Turkey is consuming an increasing amount of gas and there are concerns that Russia may not be able to meet their energy needs
President Recep Tayyip Erdogan greets crowds after winning elections (AFP)

Half of the gas from Israel’s largest offshore field will be exported to Turkey over the next few decades, the leader of a top Turkish energy company forecasted on Tuesday.

“In terms of the eastern Mediterranean gas, the Turkish-Israeli friendship is based on long-lasting history,” Turcas Petrol CEO Bato Aksoy reportedly told members of the Energy Journalists and Media Association in Ankara on Tuesday.

Aksoy’s comments come as relations between Israel and Turkey, which broke down after an Israeli attack on the Gaza-bound Turkish ship Mavi Marmara in May 2010, look poised to be re-established.

One topic reportedly on the agenda at a series of secret recent meetings between top level Turkish and Israeli officials in Switzerland was gas. And while energy concerns are not the only motivation behind the detente, some might say the timing for a natural gas deal between the two countries could not be better.

Turkey’s top two gas suppliers – which together account for the majority of Turkish gas imports - are Russia and Iran, both countries with which Turkey currently has tense relations.

Meanwhile, Turkish demand for gas is growing between 6 and 7 percent annually, said Galip Dalay, a research director at Al Sharq Forum and senior associate fellow on Turkey and Kurdish Affairs at Al Jazeera Center for Studies. 

“There are not major expectations that Russia will cut the gas,” Dalay told Middle East Eye. However, there is fear is that Russia is unlikely to deliver on Turkey’s increasing needs, he said.

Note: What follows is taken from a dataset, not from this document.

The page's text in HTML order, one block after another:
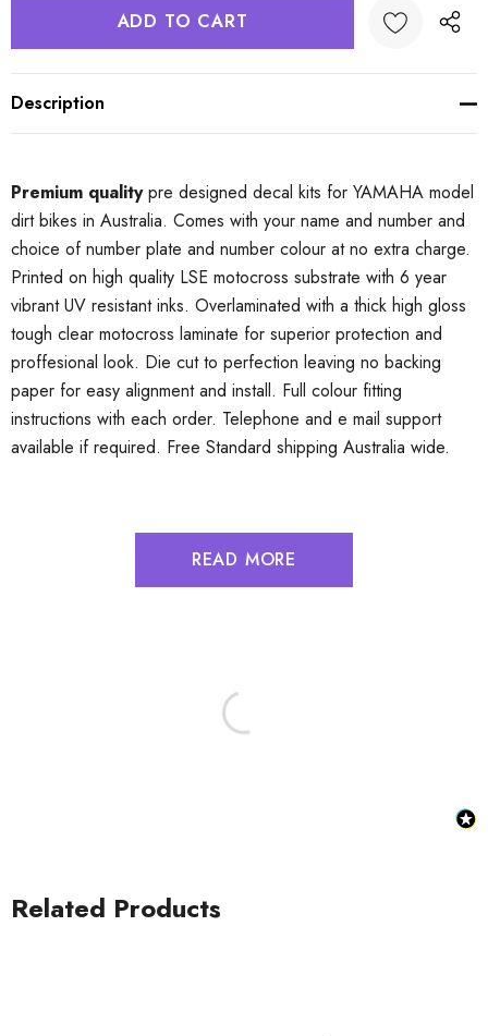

For Israel, Turkey represents a potential long term customer less than a week after Prime Minister Benjamin Netanyahu, following a nearly year-long antitrust battle, gave the go ahead for US and Israeli companies to develop the country’s largest gas field – and months after Egypt, a would-be Israeli gas importer, discovered its largest ever reserves.

According to Globes, an Israeli financial daily, the owners of the US-based Noble Energy and Israel’s Delek Group which own the rights to Leviathan, named after a whale-like creature mentioned in the Bible, have been negotiating Israeli gas exports with Turkey’s Turcas and Zorlu Petrogas Petrol Gaz for months.

Turcas’ board member Matthew Bryza reportedly told Globes that Turkey would buy Israeli gas for a lower rate than other suppliers, but at a higher price than Egypt was ready to pay Israel.

Aksoy, Turcas’ CEO, told Globes that Israeli gas could help Turkey become an energy hub.

But after protests from Jordanians, Egyptians and Palestinians over Israeli gas sales to their countries in recent years – deals that the US State Department has actively encouraged as a way to secure lasting peace in the eastern Mediterranean - would the Turkish public accept such a deal?

Despite diplomatic relations at a low in recent years, Dalay points out that trade between the two countries has increased with Turkey serving as a major tourist destinations for Israelis.

“So it is not something alien to the Turkish public – relations with Israel,” he said. “The public will care more about what is the nature of what Turkey is getting in return than why Turkey is doing it in the first place.”